> **TO DO**
Your answer must be the lines from the start of the records through the line with "Hierarchical Finite State Machines (175, 167)", exactly as written, without the pictures.

#### DATA SUPPLIED

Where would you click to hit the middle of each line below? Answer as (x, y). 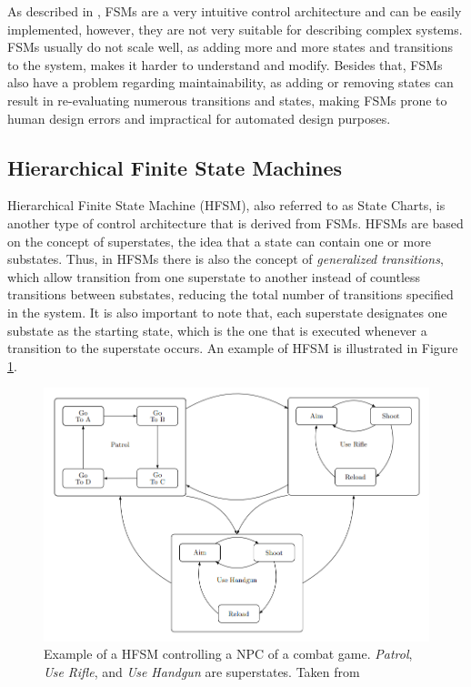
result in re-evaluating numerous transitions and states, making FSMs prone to (227, 100)
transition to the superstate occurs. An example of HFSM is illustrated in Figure (233, 348)
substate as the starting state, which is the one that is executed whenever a (217, 330)
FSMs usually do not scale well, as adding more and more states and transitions (230, 47)
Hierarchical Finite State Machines (175, 167)
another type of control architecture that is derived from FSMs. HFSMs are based (235, 222)
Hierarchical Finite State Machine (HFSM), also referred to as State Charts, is (226, 205)
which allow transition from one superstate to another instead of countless (214, 276)
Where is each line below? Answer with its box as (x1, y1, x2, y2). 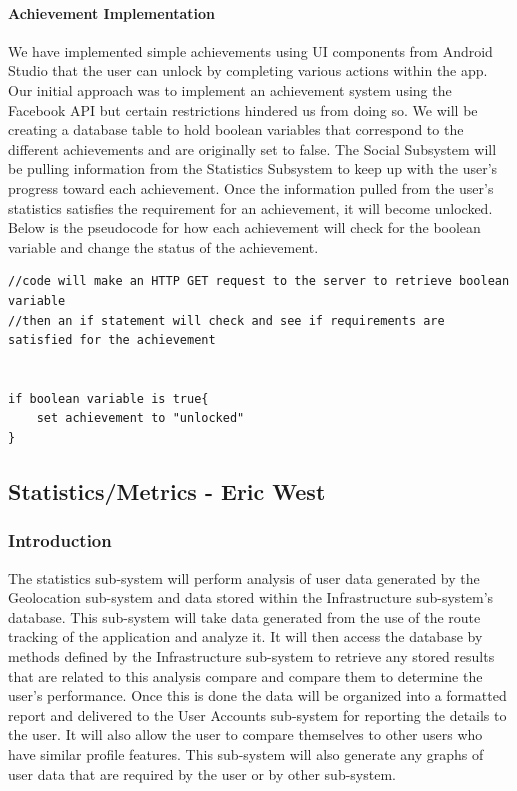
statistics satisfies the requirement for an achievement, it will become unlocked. (8, 197, 493, 218)
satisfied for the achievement (8, 333, 216, 348)
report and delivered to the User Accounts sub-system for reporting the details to (8, 704, 507, 725)
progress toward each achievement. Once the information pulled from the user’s (8, 177, 494, 198)
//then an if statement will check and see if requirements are (8, 313, 445, 328)
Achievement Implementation (8, 2, 215, 23)
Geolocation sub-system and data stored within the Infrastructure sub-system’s (8, 587, 494, 608)
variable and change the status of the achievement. (8, 236, 319, 257)
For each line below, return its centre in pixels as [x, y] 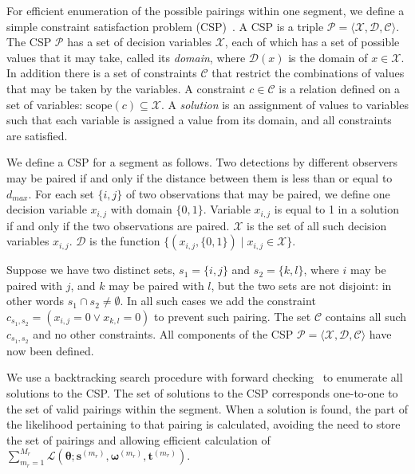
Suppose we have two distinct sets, [91, 270]
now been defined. [50, 350]
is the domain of [328, 57]
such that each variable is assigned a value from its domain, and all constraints [199, 120]
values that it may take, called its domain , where [126, 57]
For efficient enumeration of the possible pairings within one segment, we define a [206, 10]
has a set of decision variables [139, 42]
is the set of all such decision [317, 225]
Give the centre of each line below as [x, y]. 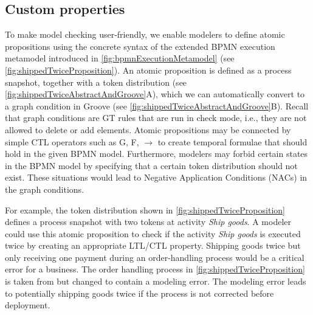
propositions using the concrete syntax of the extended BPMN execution [140, 46]
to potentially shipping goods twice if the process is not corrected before [139, 293]
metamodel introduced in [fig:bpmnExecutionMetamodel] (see [120, 58]
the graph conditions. [45, 189]
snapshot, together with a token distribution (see [96, 82]
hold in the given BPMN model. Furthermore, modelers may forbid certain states [156, 154]
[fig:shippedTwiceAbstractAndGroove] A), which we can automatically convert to [155, 94]
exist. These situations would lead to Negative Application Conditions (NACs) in [156, 177]
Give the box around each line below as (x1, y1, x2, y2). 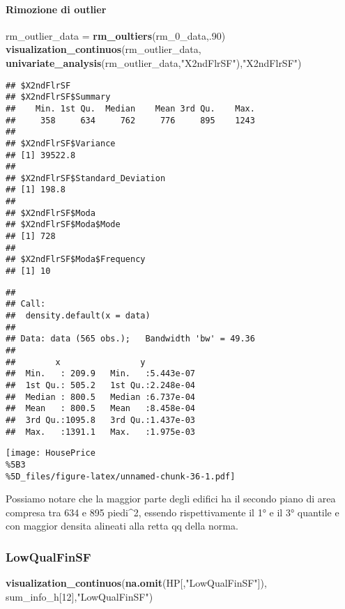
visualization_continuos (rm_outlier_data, (6, 42, 201, 56)
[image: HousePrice (6, 448, 95, 458)
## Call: (6, 299, 46, 309)
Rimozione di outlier (6, 1, 107, 16)
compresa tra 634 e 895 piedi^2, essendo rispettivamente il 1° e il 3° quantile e (6, 504, 339, 519)
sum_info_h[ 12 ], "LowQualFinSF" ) (6, 589, 153, 603)
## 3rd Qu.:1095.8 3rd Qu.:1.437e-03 (6, 415, 196, 425)
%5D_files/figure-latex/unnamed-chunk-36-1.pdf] (6, 471, 236, 481)
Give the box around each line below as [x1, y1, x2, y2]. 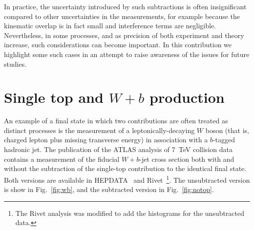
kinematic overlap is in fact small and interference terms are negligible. [4, 20, 216, 31]
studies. [4, 58, 27, 69]
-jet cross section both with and [139, 153, 234, 164]
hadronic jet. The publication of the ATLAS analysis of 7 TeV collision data [4, 144, 233, 154]
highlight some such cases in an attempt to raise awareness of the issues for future [4, 49, 250, 59]
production [149, 87, 225, 107]
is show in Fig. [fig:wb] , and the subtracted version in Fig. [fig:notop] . [4, 184, 214, 194]
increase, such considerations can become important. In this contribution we [4, 39, 232, 50]
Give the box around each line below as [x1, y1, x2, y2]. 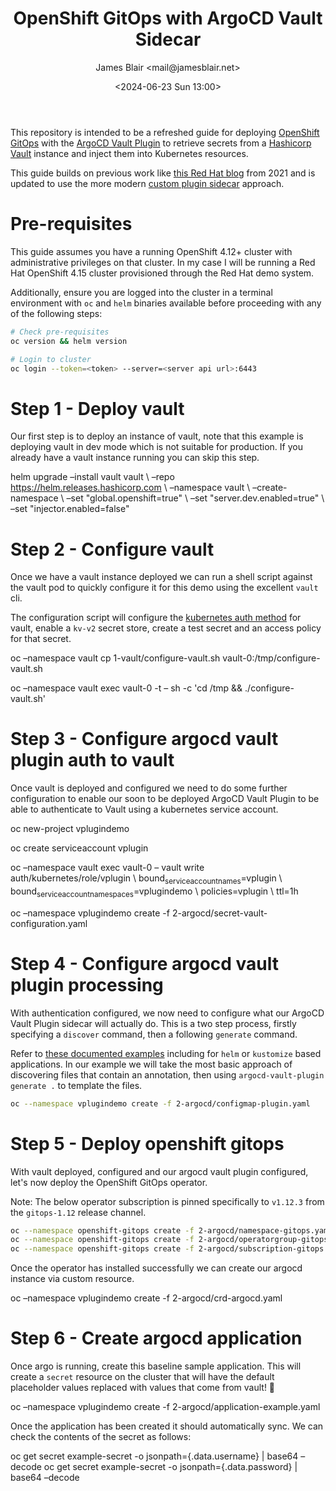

########

> **YOUR SOLUTION**
Where would you click to hit the middle of each line below? Answer as (x, y). 
result in re-evaluating numerous transitions and states, making FSMs prone to (227, 100)
transition to the superstate occurs. An example of HFSM is illustrated in Figure (233, 348)
substate as the starting state, which is the one that is executed whenever a (217, 330)
FSMs usually do not scale well, as adding more and more states and transitions (230, 47)
Hierarchical Finite State Machines (175, 167)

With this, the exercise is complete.